JOHANNESBURG (miningweekly.com) – JSE-listed mobile capital equipment distributor Eqstra has, through its Mozambican subsidiary, signed a memorandum of agreement with Minas de Benga Limitada to dispose of all plant and equipment assets used in the provision of mining services during a five-year contract at Minas’ Benga coal mine, in Tete.
This was in light of its anticipation that its headline earnings per share (HEPS) and earnings per share (EPS) for the six months ended December 31, 2015, would drop by at least 20% from the corresponding period in 2014.
The sale of these assets was aligned with Eqstra’s strategy to reduce exposure to the mining industry. Instead of the proposed sale, an impairment of assets and related closure costs would impact discontinued operations HEPS and EPS.
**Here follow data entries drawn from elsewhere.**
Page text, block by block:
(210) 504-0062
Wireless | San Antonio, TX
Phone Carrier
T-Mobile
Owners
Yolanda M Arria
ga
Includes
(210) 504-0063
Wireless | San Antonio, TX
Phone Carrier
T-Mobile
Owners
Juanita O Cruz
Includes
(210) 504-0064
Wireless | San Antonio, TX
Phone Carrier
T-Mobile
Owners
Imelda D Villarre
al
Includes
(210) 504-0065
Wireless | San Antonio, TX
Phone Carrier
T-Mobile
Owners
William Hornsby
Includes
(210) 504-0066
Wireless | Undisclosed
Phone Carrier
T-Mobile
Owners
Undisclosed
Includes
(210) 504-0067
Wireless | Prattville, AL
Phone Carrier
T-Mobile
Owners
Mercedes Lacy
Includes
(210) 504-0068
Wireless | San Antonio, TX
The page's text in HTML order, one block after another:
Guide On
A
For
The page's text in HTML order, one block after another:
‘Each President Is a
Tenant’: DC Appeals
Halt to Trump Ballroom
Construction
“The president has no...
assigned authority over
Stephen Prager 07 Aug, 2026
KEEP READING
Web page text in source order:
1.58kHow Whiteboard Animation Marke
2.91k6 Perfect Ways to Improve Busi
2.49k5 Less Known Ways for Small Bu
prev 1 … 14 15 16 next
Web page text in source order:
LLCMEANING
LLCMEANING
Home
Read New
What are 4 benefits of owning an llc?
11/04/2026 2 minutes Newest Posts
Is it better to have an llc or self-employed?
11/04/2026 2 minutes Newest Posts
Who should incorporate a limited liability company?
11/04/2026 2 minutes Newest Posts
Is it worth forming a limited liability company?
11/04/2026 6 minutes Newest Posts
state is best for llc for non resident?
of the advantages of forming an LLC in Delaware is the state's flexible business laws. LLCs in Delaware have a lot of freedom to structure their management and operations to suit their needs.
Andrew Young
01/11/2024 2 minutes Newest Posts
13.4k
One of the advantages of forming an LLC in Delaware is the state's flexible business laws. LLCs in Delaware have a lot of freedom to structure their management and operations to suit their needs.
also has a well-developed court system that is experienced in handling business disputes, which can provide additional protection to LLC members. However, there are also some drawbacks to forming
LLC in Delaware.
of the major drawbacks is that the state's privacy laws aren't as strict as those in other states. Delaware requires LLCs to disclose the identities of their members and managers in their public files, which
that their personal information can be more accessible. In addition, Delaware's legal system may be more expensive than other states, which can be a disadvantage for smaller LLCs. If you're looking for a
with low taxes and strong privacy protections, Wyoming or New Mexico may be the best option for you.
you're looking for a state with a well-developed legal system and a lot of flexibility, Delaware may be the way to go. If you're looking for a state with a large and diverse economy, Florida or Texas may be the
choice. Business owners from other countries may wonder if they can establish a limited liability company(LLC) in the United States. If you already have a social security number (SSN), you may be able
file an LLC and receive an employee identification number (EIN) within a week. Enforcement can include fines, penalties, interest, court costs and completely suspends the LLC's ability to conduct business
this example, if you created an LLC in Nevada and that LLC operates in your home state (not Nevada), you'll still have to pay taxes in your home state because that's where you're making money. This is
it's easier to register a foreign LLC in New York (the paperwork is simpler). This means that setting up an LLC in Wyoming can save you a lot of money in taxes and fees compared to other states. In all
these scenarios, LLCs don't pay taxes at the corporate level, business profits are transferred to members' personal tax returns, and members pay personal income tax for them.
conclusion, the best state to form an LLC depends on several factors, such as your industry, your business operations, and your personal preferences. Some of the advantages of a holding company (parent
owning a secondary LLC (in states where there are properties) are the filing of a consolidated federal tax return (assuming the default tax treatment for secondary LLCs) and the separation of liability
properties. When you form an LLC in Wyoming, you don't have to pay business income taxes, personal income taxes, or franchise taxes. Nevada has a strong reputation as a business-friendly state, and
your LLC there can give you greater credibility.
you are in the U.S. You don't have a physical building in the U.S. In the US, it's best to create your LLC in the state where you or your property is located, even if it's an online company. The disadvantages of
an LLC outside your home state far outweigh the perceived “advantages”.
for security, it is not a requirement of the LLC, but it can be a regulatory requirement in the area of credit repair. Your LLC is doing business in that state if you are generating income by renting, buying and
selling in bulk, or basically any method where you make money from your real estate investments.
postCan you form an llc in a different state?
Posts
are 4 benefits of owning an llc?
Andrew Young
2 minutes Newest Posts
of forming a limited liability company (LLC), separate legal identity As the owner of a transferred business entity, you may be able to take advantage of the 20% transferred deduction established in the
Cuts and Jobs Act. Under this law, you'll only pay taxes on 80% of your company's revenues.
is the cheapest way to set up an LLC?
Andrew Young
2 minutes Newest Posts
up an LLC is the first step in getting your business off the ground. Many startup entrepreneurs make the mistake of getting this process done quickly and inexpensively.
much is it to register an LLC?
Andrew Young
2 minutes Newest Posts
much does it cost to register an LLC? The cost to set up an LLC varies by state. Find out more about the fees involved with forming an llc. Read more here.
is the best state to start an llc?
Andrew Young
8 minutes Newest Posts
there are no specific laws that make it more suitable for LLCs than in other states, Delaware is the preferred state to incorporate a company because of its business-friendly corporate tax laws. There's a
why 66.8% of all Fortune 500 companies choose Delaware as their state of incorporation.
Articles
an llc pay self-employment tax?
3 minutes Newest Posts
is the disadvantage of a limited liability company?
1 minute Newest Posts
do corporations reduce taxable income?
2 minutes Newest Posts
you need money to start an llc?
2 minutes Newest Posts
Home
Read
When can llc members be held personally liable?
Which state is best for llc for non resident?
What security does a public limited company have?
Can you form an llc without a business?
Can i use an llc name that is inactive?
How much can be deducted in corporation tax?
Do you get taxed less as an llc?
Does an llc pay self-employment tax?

The impairment of assets took place in the context of the excess of mining assets in the international market and subdued mining activity. Eqstra, therefore, anticipated that it would realise below market values on the sale of these assets.
The company was still in the process of concluding the sale of the assets. For this reason, the board deemed it prudent not to announce the specific scale of the anticipated impairments until it has completed examining various options that may limit the scale of the impairments.
“There is currently insufficient certainty to enable the group to provide specific guidance on the extent of the impact on HEPS and EPS,” the group said in a statement, adding that it would publish a further trading statement once it had certainty on the terms of the proposed disposal of contract mining assets and discontinuation or disposal of noncore operations.
The group was also in the process of closing or selling other noncore operations. This included the heavy equipment business in the industrial equipment division.